There is a serious question whether downtown Manhattan will ever rebound despite the fact that downtown rents are now 30-40 percent cheaper than comparable space in midtown Manhattan, where the market is also softening. For the first time in history, Lower Manhattan can compete with the New Jersey waterfront developments on price. Aside from the cheaper rents, businesses are also being lured to Lower Manhattan by government incentives. Governor Pataki and newly elected Mayor Michael Bloomberg unveiled programs late last month that offered grants ranging from $3,500-$5,000 per employee for companies that commit to remaining in Lower Manhattan for five years. Business Recovery grants - ranging from $50,000-$300,000 - are also offered to reimburse companies for lost revenue during the disruption. Insurers warned that they may not be able to offer terrorism coverage without some kind of government backing or, even if they did, coverage would be limited and premiums would skyrocket. Once an afterthought in standard coverage, terrorism insurance has now become a front-end issue that threatens the core of future real-estate developments, as well as other industries, such as airlines, hotels and cruise ships.

The Civic Alliance to Rebuild Downtown New York, a coalition of New York civic and cultural institutions such as the Municipal Art Society, League of Conservation Voters, Guggenheim Museum and Ford Foundation, argues that the rebuilt site should restore the street pattern interrupted by the WTC superblock. The street pattern represents the urban fabric of city life that links the city as an organic whole. To Australia-based shopping-mall giant Westfield Holdings Ltd, which holds the 99-year lease on all retail space in the project, urban streets are the antithesis of the concept a shopping mall. Westfield has a bigger market capitalization - $12.9 billion - than any industry rival. The Lowy family owns a controlling 30 percent stake in the company, which is publicly traded in Australia and owns 108 facilities there, in the United States and in Europe. From 1960, when it went public, through 2000, its shareholders received a 34 percent average annual return on their investment.

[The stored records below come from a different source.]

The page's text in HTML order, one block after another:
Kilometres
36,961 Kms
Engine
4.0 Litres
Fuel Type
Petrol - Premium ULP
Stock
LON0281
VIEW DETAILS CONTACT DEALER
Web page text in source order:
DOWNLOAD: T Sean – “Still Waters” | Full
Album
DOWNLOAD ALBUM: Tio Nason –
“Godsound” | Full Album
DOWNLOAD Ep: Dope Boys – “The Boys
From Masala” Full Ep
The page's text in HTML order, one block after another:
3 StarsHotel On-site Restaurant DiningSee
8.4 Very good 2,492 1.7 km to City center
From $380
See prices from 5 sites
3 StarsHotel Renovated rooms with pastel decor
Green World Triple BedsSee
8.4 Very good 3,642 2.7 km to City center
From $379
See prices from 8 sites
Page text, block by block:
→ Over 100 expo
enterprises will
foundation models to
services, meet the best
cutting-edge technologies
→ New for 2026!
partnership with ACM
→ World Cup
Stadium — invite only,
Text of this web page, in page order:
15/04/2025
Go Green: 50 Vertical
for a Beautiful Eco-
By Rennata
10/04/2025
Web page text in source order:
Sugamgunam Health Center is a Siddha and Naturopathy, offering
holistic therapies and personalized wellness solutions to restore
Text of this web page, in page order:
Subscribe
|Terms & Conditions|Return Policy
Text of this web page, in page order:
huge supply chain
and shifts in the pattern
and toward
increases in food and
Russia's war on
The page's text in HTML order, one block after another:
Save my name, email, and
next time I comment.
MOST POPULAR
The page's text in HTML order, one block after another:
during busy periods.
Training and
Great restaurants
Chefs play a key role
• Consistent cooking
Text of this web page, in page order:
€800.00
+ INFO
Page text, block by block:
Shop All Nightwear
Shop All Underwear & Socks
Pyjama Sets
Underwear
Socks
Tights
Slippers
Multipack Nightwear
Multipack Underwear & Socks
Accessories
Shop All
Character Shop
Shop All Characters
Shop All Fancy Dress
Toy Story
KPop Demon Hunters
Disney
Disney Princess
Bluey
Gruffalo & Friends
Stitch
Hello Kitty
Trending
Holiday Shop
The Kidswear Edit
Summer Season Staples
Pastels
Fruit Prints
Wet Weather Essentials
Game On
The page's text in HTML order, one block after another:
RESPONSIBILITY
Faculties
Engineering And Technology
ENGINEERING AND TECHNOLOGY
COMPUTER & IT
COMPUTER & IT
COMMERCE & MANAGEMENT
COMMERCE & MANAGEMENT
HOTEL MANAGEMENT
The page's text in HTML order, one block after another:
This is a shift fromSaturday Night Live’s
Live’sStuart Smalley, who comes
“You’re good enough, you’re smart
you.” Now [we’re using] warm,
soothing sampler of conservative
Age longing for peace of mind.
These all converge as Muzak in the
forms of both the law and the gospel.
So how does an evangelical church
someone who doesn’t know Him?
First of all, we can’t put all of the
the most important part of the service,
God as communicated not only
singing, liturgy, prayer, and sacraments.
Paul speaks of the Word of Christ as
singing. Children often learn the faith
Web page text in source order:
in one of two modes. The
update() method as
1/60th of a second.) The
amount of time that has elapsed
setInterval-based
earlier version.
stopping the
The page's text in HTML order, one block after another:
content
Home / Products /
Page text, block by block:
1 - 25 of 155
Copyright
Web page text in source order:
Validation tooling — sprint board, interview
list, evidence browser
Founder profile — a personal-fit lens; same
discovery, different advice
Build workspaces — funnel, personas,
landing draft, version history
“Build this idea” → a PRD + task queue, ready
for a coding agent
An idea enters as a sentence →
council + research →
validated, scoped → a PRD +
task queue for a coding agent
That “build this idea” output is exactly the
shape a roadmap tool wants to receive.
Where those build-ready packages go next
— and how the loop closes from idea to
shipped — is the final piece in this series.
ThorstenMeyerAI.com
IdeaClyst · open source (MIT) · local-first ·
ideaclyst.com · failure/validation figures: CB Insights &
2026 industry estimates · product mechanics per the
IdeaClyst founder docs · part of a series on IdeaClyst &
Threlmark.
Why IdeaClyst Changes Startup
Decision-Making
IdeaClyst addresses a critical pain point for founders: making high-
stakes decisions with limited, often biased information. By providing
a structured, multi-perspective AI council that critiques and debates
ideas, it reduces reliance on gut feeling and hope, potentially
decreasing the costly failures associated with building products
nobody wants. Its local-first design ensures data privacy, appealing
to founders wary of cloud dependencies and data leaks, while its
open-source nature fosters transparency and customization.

The lease gave the Australian company authority to expand the large existing retail mall that ran along the street level of parts of the WTC and, in some places, underground. Westfield planned to raise the large pedestrian plaza between the twin towers 15 meters and add another 18,600 square meters (200,000 square feet) of shops at ground level. The destroyed WTC mall, a typical mix of stores selling clothes, books, watches, toys and fast food in a less-than-pleasant environment, was one of the most lucrative in the United States. It generated annual sales of about $900 a square foot, or three times the national average, from some 250,000 people, mostly captive workers in the towers and surrounding buildings, passed through its concourses three times a day on an average work day, during morning and afternoon rush hours and lunchtime.

The attacks on the WTC turned the towers into a heroic symbol of American values. But though largely subdued out of respect for the victims of the tragedy, there was also near-universal criticism for its poor design and planning as well as the high-handed development process that brought it into existence. Not many who worked in the twin towers had fond feelings for the architectural monstrosity.

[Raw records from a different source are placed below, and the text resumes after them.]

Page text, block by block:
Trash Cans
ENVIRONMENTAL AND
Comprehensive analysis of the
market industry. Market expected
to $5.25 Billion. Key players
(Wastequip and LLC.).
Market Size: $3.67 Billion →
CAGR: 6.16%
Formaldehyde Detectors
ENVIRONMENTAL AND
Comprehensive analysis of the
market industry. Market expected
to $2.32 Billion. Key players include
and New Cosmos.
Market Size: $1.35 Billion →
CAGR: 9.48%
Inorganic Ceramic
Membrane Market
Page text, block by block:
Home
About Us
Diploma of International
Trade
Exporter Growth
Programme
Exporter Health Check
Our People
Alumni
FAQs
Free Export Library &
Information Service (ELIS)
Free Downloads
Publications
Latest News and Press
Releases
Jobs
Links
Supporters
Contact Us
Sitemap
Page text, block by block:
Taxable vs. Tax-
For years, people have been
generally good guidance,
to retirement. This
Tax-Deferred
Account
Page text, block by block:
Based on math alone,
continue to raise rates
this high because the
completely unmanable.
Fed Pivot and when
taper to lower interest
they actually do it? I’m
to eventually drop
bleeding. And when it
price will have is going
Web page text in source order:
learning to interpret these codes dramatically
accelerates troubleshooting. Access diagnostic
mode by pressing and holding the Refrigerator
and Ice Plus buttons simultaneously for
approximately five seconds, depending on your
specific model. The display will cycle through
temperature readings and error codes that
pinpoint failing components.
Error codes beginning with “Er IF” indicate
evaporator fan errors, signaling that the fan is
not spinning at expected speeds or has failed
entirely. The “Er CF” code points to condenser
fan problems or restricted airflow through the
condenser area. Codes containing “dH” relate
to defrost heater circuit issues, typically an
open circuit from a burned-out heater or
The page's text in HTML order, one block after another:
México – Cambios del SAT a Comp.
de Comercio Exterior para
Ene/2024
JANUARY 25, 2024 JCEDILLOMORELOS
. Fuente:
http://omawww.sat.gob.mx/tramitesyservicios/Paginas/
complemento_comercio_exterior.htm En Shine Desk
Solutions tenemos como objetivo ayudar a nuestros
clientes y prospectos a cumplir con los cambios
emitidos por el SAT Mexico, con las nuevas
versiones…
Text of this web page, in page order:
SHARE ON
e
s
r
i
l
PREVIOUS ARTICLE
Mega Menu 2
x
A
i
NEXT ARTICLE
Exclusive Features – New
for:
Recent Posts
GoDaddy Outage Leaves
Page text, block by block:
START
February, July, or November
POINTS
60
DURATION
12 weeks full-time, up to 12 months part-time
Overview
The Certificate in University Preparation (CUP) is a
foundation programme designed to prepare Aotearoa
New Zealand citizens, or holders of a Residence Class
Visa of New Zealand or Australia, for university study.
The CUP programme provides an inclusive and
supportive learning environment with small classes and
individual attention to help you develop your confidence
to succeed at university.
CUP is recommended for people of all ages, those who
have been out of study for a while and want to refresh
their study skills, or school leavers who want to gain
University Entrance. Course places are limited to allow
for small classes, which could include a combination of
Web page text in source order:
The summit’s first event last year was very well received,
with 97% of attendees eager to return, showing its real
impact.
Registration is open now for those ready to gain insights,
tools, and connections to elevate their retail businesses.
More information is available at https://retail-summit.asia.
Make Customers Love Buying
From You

The WTC was conceived in the early 1960s by the Downtown-Lower Manhattan Development Association to revitalize the seedy "radio row" dominated by cut-rate electronics stores. David Rockefeller, founder of the development association, as chairman of Chase Manhattan Bank, which was headquartered in downtown, and his older brother, then New York governor Nelson Rockefeller, who after World War II had donated the land for the United Nations Headquarters on the East River, pushed for the project as part of a grand plan to revitalized Lower Manhattan, the commercial viability of which ironically had been challenged by the successful Rockefeller Center in Midtown built during the 1930s Depression by their grandfather, John D Rockefeller.

The 1960s were the Rockefeller decade in New York. The oldest Rockefeller brother, John D III, was leading the charge to build Lincoln Center for the Performing Arts on urban renewal land on the West Side. In 1962, the Port Authority began plans to build the center. Critics charged that the proliferation of gargantuan centers would rob New York neighborhoods of their historical character in general, and the WTC in particular would ruin the skyline, disrupt television reception, and strain city services. However, the project was approved in smoke-filled back rooms of politics and money, and construction began in 1966.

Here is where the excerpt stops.